## BRIEF
Begin your copy at the line with "SARS2_iRef ) are" in the records below and end it at the line with "The most important", restating each line word for word; omit the pictures.

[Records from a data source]
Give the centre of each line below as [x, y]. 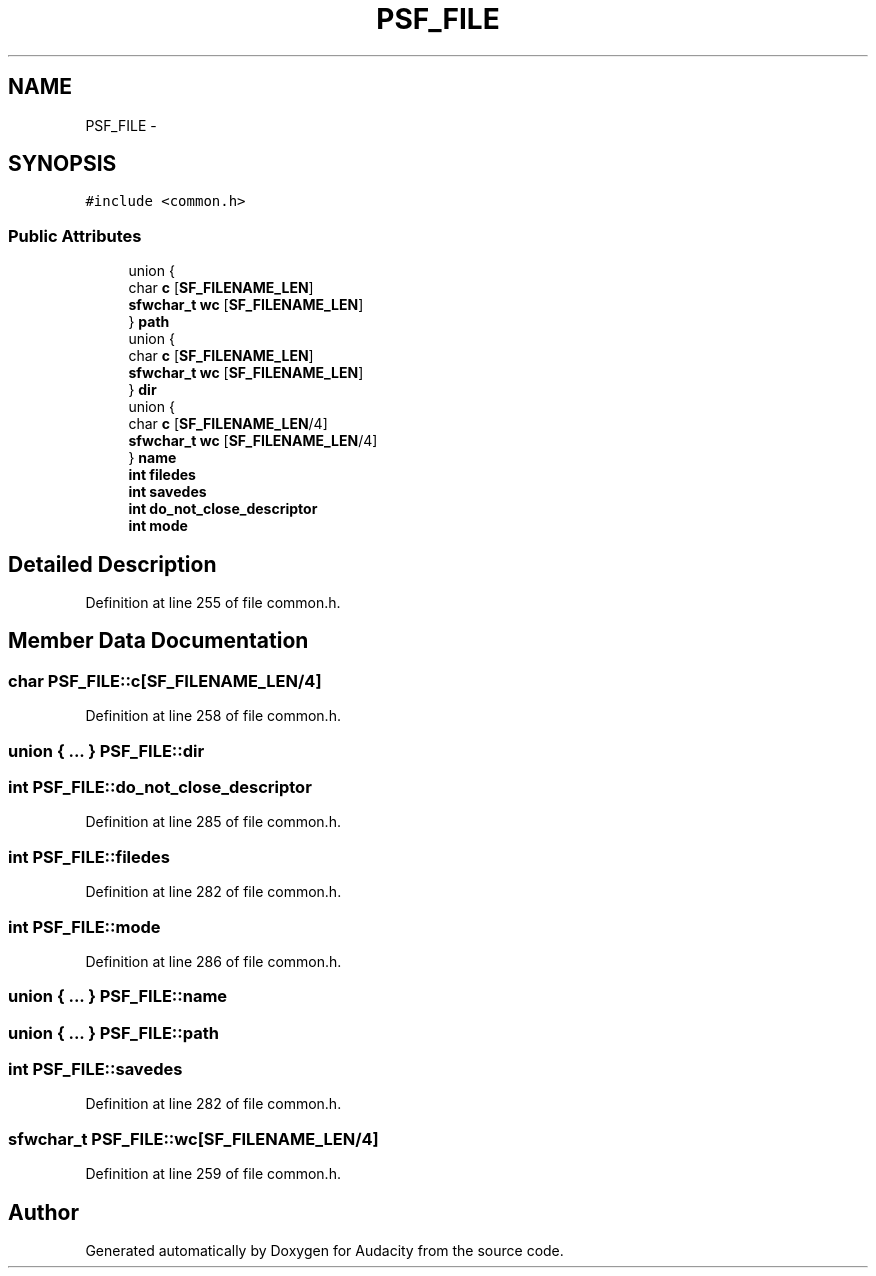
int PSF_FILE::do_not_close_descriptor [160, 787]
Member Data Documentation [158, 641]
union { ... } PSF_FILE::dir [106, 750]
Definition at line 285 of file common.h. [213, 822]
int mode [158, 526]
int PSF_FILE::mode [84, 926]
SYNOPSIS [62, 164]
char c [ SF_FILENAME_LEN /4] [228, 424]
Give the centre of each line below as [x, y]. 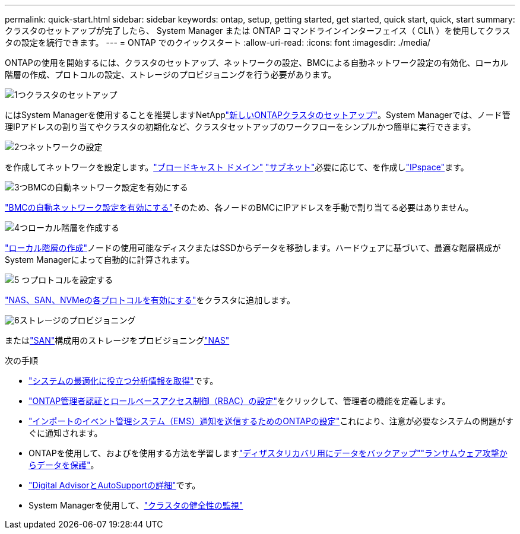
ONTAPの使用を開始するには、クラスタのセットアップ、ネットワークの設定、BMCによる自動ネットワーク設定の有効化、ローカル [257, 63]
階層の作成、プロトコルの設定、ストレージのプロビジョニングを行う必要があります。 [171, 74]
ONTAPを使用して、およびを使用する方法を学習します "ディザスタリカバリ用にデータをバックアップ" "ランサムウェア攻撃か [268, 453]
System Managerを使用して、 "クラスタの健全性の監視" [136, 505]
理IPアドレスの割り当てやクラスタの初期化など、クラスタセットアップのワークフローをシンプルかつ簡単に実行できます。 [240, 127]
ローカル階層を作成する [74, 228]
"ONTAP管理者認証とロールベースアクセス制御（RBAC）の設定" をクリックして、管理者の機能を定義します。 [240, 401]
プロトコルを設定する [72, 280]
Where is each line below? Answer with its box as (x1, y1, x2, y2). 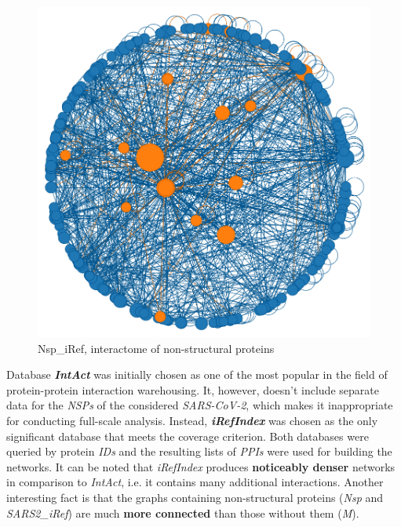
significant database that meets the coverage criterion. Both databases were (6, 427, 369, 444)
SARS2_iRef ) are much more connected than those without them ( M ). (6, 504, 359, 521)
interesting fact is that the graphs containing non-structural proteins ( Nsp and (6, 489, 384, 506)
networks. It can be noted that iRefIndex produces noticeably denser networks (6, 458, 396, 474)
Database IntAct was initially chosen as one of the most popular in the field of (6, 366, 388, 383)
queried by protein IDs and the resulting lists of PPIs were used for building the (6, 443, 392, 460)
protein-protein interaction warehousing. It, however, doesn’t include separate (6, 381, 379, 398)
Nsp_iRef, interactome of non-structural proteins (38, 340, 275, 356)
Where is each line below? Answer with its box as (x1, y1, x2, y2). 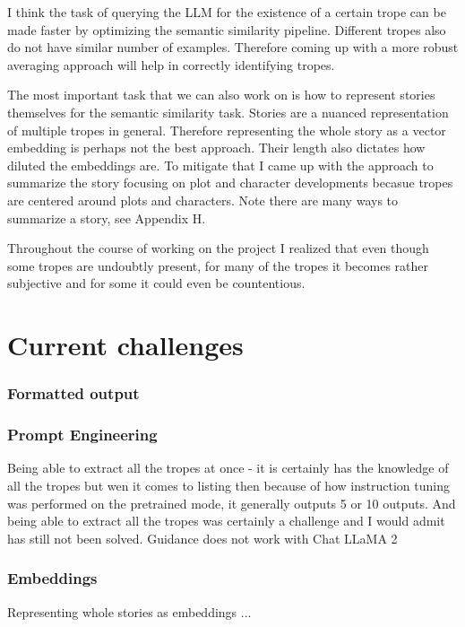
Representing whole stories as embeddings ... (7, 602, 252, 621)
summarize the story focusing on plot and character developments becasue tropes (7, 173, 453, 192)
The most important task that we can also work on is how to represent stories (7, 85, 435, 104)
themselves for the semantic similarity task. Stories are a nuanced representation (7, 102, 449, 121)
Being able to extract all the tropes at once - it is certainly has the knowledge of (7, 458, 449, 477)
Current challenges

---

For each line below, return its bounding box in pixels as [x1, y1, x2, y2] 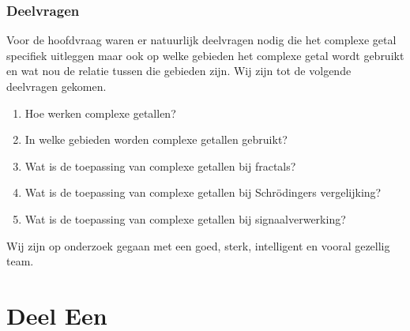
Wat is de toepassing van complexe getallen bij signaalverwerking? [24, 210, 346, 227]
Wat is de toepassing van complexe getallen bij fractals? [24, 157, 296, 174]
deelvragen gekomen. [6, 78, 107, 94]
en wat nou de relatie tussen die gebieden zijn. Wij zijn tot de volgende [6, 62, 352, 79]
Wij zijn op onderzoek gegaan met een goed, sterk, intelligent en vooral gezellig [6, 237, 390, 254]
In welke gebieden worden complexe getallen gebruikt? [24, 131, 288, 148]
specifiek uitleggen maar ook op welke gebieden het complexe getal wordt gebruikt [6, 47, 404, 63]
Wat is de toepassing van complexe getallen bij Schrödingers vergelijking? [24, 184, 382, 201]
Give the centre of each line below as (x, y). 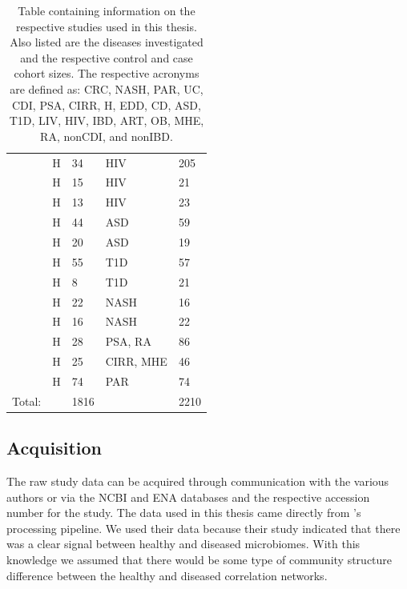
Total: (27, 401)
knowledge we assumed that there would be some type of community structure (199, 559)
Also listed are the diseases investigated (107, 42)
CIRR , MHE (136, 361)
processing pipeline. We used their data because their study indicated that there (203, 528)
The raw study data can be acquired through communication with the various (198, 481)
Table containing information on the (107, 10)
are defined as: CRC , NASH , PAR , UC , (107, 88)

==

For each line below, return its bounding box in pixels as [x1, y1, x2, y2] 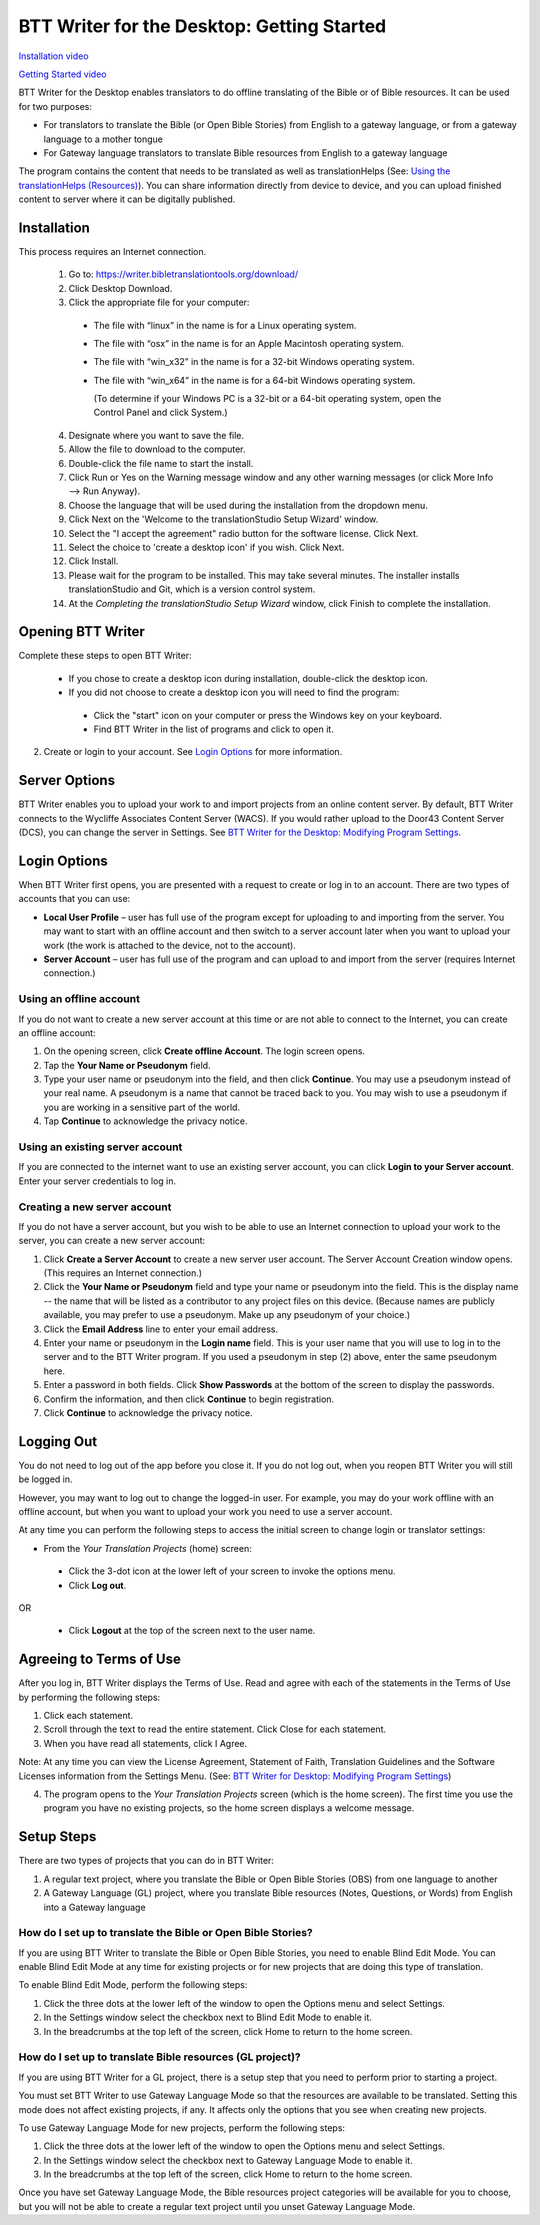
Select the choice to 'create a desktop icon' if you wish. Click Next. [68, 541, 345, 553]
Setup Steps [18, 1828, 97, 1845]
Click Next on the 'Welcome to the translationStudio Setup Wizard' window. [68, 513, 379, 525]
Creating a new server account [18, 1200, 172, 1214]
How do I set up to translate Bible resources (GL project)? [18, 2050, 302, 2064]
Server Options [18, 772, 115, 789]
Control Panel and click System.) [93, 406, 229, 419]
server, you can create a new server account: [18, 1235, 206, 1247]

## TASK OUTPUT
SARS2_iRef ) are much more connected than those without them ( M ). (6, 504, 359, 521)
interesting fact is that the graphs containing non-structural proteins ( Nsp and (6, 489, 384, 506)
networks. It can be noted that iRefIndex produces noticeably denser networks (6, 458, 396, 474)
Database IntAct was initially chosen as one of the most popular in the field of (6, 366, 388, 383)
queried by protein IDs and the resulting lists of PPIs were used for building the (6, 443, 392, 460)
protein-protein interaction warehousing. It, however, doesn’t include separate (6, 381, 379, 398)
Nsp_iRef, interactome of non-structural proteins (38, 340, 275, 356)
Where is each line below? Answer with its box as (x1, y1, x2, y2). 
Representing whole stories as embeddings ... (7, 602, 252, 621)
summarize the story focusing on plot and character developments becasue tropes (7, 173, 453, 192)
The most important task that we can also work on is how to represent stories (7, 85, 435, 104)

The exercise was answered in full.